Instructions for the task:
Two lines below mark the span: the one containing "L'illu de la der" and the one containing "是赶上了中华文化复兴的一代，是接受了中华优秀传统文". Set down both, plus every line between, exactly as they stand, and nothing else.

---

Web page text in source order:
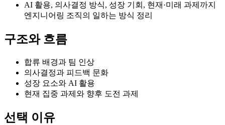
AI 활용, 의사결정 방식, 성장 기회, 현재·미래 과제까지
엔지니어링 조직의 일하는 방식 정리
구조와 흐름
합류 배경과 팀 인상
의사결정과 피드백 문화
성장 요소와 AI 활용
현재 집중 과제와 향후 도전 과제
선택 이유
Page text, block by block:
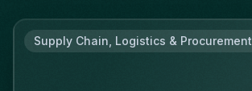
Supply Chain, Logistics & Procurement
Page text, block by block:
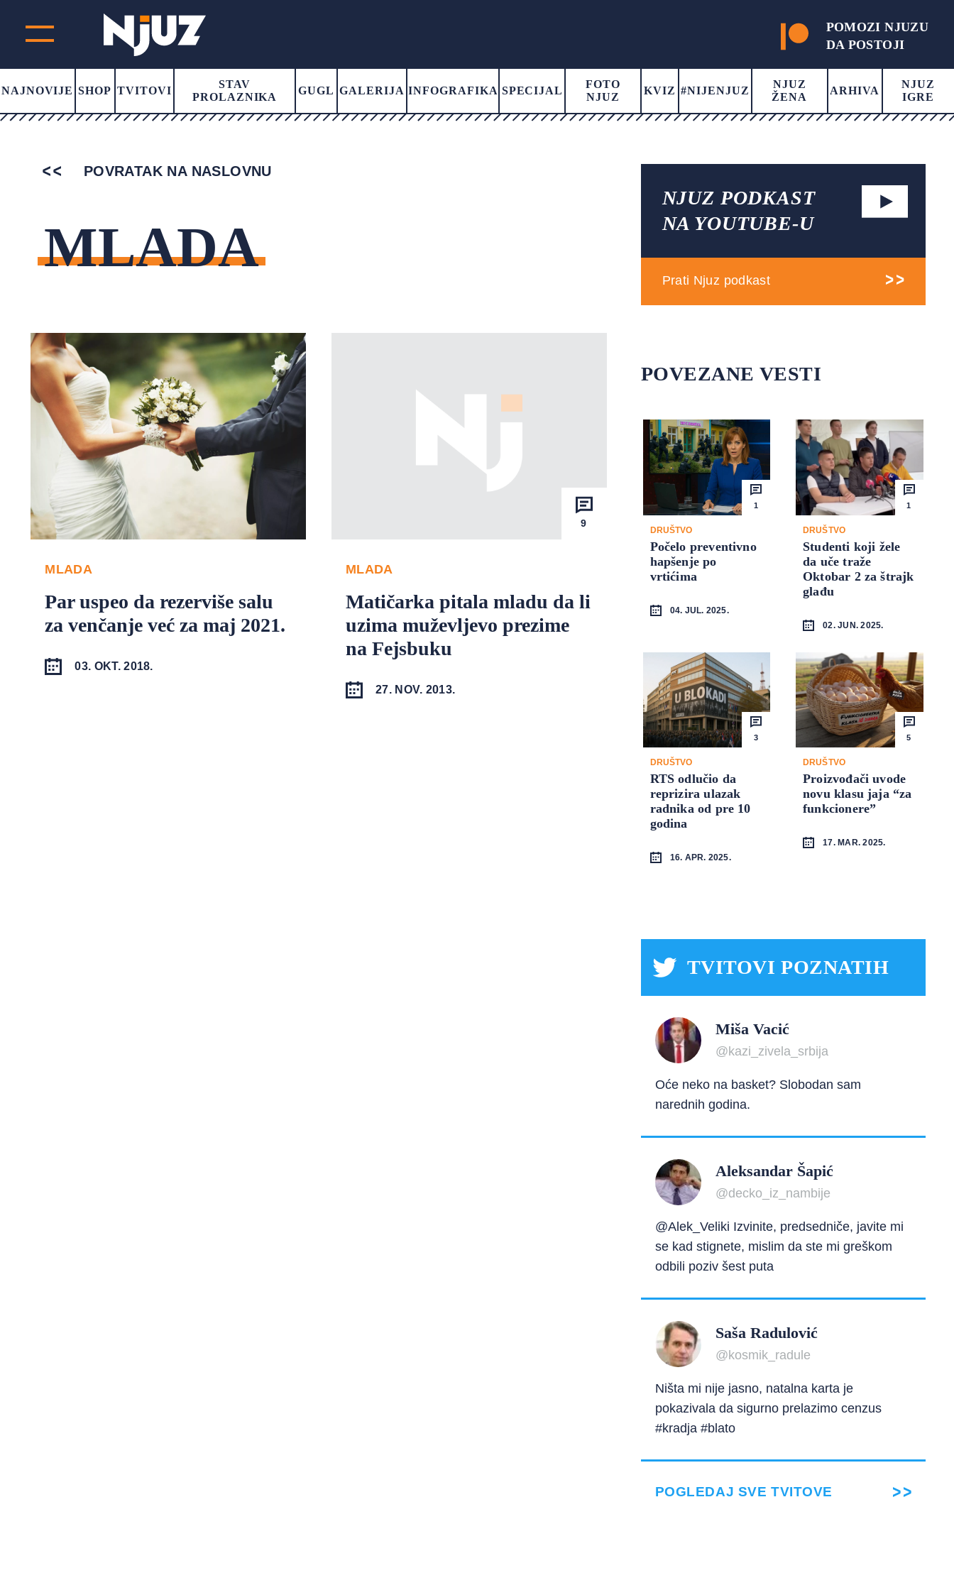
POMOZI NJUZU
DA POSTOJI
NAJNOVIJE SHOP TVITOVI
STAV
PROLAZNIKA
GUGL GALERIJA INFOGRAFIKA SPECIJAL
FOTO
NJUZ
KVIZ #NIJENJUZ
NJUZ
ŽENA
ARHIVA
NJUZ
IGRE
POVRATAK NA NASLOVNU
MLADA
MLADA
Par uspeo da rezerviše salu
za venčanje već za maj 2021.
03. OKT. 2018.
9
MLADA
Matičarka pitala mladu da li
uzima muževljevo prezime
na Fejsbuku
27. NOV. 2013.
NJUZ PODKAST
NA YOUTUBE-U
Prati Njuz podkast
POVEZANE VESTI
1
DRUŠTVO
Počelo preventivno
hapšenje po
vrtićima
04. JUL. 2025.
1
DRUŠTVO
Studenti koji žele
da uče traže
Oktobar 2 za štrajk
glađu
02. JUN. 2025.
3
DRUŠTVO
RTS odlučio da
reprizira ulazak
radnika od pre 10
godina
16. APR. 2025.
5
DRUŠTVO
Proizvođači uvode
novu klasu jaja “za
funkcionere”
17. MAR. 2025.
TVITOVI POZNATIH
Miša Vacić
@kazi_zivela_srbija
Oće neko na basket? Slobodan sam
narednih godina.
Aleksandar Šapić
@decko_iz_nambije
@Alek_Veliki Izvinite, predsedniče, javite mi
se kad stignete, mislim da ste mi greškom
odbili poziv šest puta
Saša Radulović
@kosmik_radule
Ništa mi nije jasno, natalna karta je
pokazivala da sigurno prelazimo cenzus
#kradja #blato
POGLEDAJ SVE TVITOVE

---

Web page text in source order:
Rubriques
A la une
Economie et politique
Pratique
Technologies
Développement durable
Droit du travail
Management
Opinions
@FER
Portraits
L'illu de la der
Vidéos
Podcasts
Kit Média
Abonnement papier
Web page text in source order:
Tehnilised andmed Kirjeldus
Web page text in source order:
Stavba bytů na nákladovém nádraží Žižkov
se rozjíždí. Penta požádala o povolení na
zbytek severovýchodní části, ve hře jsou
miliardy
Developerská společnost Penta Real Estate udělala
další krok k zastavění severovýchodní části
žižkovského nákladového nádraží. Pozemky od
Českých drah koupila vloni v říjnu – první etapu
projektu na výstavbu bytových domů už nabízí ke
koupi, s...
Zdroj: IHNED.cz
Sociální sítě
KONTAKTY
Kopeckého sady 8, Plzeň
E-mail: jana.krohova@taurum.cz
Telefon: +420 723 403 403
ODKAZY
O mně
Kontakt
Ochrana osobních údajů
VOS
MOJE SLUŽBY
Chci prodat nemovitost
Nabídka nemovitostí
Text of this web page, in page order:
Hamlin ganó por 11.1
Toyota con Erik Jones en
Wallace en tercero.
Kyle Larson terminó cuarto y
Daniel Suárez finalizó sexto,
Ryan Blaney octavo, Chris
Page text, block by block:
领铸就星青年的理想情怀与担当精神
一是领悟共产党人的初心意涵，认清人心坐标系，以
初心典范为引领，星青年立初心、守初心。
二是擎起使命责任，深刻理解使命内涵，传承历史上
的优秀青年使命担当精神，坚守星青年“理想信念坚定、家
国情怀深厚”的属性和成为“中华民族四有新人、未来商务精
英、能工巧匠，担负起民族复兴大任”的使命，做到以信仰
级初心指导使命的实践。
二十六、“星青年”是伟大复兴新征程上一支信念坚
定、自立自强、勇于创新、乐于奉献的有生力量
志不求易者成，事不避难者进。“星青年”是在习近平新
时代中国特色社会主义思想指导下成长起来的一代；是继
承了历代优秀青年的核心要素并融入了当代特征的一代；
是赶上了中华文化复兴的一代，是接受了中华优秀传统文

---

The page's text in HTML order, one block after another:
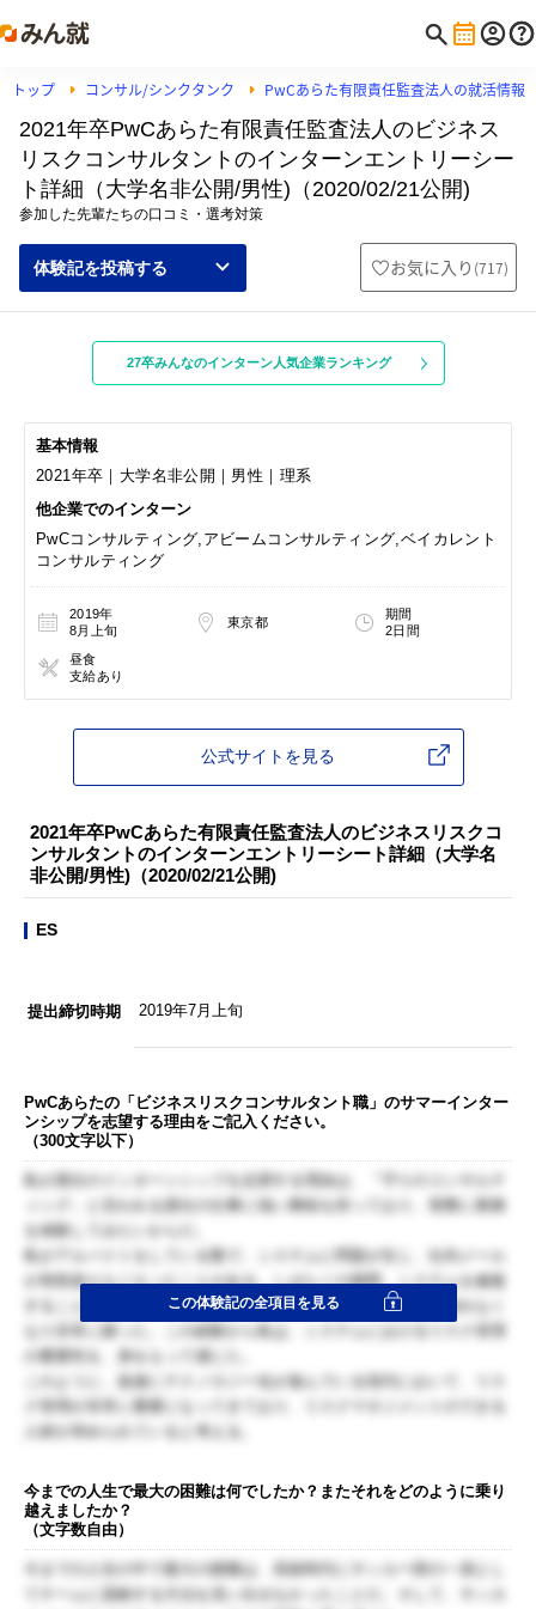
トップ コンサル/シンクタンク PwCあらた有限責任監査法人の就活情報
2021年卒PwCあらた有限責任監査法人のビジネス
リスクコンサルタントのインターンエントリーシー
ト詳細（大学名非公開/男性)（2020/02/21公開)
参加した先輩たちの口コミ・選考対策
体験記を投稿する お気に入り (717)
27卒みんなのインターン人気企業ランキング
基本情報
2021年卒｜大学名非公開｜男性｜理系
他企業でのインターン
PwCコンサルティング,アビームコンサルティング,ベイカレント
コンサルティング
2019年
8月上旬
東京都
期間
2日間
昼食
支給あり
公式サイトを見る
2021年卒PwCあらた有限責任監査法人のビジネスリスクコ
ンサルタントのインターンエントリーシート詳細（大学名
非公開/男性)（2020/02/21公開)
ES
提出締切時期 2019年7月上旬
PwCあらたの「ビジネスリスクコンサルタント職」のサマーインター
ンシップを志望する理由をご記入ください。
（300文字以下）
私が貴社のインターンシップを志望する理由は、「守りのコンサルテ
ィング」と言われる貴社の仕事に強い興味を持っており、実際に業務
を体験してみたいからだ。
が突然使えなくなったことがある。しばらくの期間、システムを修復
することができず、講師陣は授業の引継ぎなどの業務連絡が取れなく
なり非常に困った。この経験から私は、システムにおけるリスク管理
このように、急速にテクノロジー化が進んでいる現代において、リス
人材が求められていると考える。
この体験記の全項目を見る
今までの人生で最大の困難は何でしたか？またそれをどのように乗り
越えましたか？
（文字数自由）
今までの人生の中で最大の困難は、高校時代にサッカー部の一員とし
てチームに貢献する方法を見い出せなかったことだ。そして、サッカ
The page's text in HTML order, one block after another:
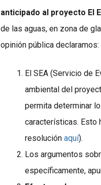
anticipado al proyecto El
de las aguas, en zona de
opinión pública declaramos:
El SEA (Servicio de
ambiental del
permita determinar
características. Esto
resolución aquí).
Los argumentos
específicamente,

---

Answer box:
L'illu de la der
Vidéos
Podcasts
Kit Média
Abonnement papier
Web page text in source order:
Tehnilised andmed Kirjeldus
Web page text in source order:
Stavba bytů na nákladovém nádraží Žižkov
se rozjíždí. Penta požádala o povolení na
zbytek severovýchodní části, ve hře jsou
miliardy
Developerská společnost Penta Real Estate udělala
další krok k zastavění severovýchodní části
žižkovského nákladového nádraží. Pozemky od
Českých drah koupila vloni v říjnu – první etapu
projektu na výstavbu bytových domů už nabízí ke
koupi, s...
Zdroj: IHNED.cz
Sociální sítě
KONTAKTY
Kopeckého sady 8, Plzeň
E-mail: jana.krohova@taurum.cz
Telefon: +420 723 403 403
ODKAZY
O mně
Kontakt
Ochrana osobních údajů
VOS
MOJE SLUŽBY
Chci prodat nemovitost
Nabídka nemovitostí
Text of this web page, in page order:
Hamlin ganó por 11.1
Toyota con Erik Jones en
Wallace en tercero.
Kyle Larson terminó cuarto y
Daniel Suárez finalizó sexto,
Ryan Blaney octavo, Chris
Page text, block by block:
领铸就星青年的理想情怀与担当精神
一是领悟共产党人的初心意涵，认清人心坐标系，以
初心典范为引领，星青年立初心、守初心。
二是擎起使命责任，深刻理解使命内涵，传承历史上
的优秀青年使命担当精神，坚守星青年“理想信念坚定、家
国情怀深厚”的属性和成为“中华民族四有新人、未来商务精
英、能工巧匠，担负起民族复兴大任”的使命，做到以信仰
级初心指导使命的实践。
二十六、“星青年”是伟大复兴新征程上一支信念坚
定、自立自强、勇于创新、乐于奉献的有生力量
志不求易者成，事不避难者进。“星青年”是在习近平新
时代中国特色社会主义思想指导下成长起来的一代；是继
承了历代优秀青年的核心要素并融入了当代特征的一代；
是赶上了中华文化复兴的一代，是接受了中华优秀传统文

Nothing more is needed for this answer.